The How to Audit Cash course describes the characteristics of cash from an auditing perspective, and then goes on to describe the activities required to audit a client’s cash accounts. The course contains extensive material about cash-related controls, fraud issues, and the construction of a bank reconciliation and a proof of cash.

Every business needs to maintain a certain amount of cash to use in settlement of its current liabilities. In addition, some firms sell goods and services primarily in cash, so they may have significant cash balances on hand from cash receipts. These cash balances may be aggregated into a number of bank accounts, including the following:

  • Checking account. This is the general account into which customer payments flow, and from which payables payments are disbursed.
  • Branch account. A company may operate a separate bank account for each of its branch locations, which is intended to take in and disburse funds related to local operations.
  • Payroll account. This account receives funding for each successive payroll, which is drawn down as employees cash their paychecks.
  • Petty cash. This account is maintained internally (it is not a bank account), and contains a small amount of cash for incidental cash purchases.
  • Savings account.
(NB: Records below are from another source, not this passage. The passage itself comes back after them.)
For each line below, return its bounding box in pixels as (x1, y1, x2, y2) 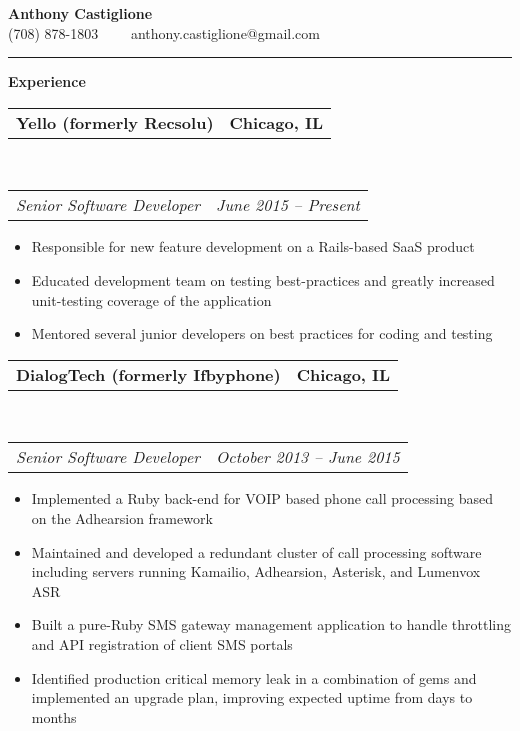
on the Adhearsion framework (31, 507, 213, 528)
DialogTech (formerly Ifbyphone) (16, 362, 281, 386)
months (31, 706, 77, 727)
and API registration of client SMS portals (31, 633, 293, 654)
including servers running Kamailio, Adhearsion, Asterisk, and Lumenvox (31, 561, 481, 582)
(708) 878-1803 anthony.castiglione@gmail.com (8, 22, 320, 43)
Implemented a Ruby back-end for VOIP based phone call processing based (31, 488, 493, 509)
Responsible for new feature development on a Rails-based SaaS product (31, 236, 475, 257)

A client may have a separate bank account that is only used for earning interest on excess funds.

 

The largest amount of transaction volume usually runs through the checking account. The payroll account usually involves a lesser, though still substantial, number of transactions. The total amount of petty cash held within a business at any given time is likely to be immaterial, though the total amount of expenditures paid for by this means could be material. A client may have no savings account at all, if it instead puts excess cash into marketable securities and other investments.

In this course, we examine the characteristics of cash from an auditing perspective, and then note the auditing activities that can be applied to the cash area, with particular attention to the bank reconciliation, proof of cash, and bank transfer schedule.